[Data excerpts]
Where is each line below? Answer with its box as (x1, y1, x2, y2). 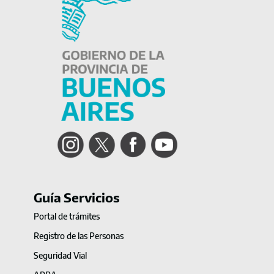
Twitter (115, 130, 142, 141)
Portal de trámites (34, 210, 100, 221)
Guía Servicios (34, 189, 120, 205)
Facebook (146, 130, 182, 141)
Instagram (84, 130, 122, 141)
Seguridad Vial (34, 250, 87, 261)
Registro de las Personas (34, 230, 124, 241)
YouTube (177, 130, 209, 141)
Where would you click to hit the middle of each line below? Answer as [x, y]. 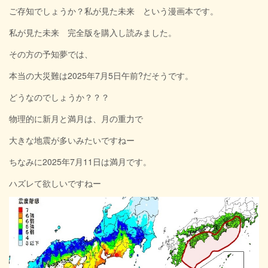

### Assigned task
Leave out every picture, and write out exactly the lines from the one with "Portal de trámites (34, 210, 100, 221)" through the end of the records above, both ends included.

### Exercise solution
Portal de trámites (34, 210, 100, 221)
Guía Servicios (34, 189, 120, 205)
Facebook (146, 130, 182, 141)
Instagram (84, 130, 122, 141)
Seguridad Vial (34, 250, 87, 261)
Registro de las Personas (34, 230, 124, 241)
YouTube (177, 130, 209, 141)
Where would you click to hit the middle of each line below? Answer as [x, y]. 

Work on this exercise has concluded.